Он ее на руках вынес из того уголка. Она вырываться, – не пускает; поставил против месяца-света.

– Ага, купеческая дочка, Анна Акимовна! – промолвил, – теперь ты моя!

И так вымолвил, словно он врага своего лютого полонил; и у самого слезы две скатились, и такая усмешка злобная! Страшно и чудно на него смотреть тогда было.

Женились они. С первого же дня свадьбы Ефим начал чудить над женою, смирять ее. Попросил он ее, чтобы на девичник и на свадьбу позвала своих знакомых и родню дальнюю – купчих; она позвала. Ефим никого от себя на девичник не пригласил, и Анна Акимовна была очень рада; она очень боялась убогих гостей, – чуть дверь отворится, она в лице изменится, но никто не пришел из убогих, купчихи одни сидели и орехи щелкали. Зато на другой день только что из-под венца, в дверях уже молодые были встречены с хлебом-солью мужичонком в лаптишках и в зипунишке ветхоньком. Отворили дверь – вся изба полна мужиками в лаптях. Анна Акимовна зашаталась и могла только прошептать: «Злодей!» Купчихи попятились назад, надулись; Ефим попросил их не спесивиться, погулять на свадьбе; они от него к стене отвернулись; тогда Ефим им и двери настежь… Анна Акимовна так была убита, что на другой же день захворала серьезно. Ефим затужил, закручинился, целые ночи над нею просиживал и все глядел на нее; но и тут был суров с нею, и только раз нежными словами упрашивал ее, чтоб лечилась. Она только отвернулась. После того он стал еще суровее; а когда она выздоровела, то житья ей не давал, – все за прежнюю гордость отплачивал. «Утеряли, – говорит, – вы, Анна Акимовна, свое-то княжество за мною!
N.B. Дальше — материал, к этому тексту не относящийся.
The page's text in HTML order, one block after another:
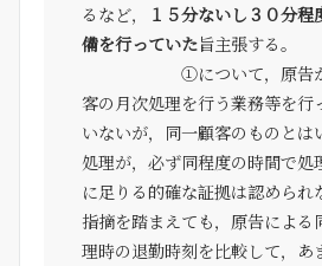
るなど，
１５分ないし３０分
備を行っていた旨主張する。
①について，原告が，
客の月次処理を行う業務等を行
いないが，同一顧客のものとは
処理が，必ず同程度の時間で処
に足りる的確な証拠は認められ
指摘を踏まえても，原告による
理時の退勤時刻を比較して，あ

Вот ведь маху-то дали, – просто беда!» Она все молчит, а он все глядит на нее, как на своего врага жестокого, да приговаривает иной раз с усмешкою: «Жгуча крапива родится, да уварится!» Она сохла и чахла от его попреков; да ему и самому нелегко было жить так: постарел он, сморщился, веселость свою потерял, усмешка стала у него язвительная, да слова такие едкие и злобные… Недолго выдержала Анна Акимовна; умерла она осенью, тихо, без мучений. Ефима не было дома в это время: услан был куда-то барынею. Как воротился, увидел ее на столе – стал тут, ни слова не сказавши, и «простоял целую ночь, не шевельнулся, не вздохнул. Наутро пошел, гроб купил, к священнику зашел, попросил, и могилу вырыл ей сам. Сзывал на похороны. Совсем спокоен человек был, кажись, а все чего-то страшно было; все сердце недоброе чуяло, вещало…» И точно, вышло недоброе.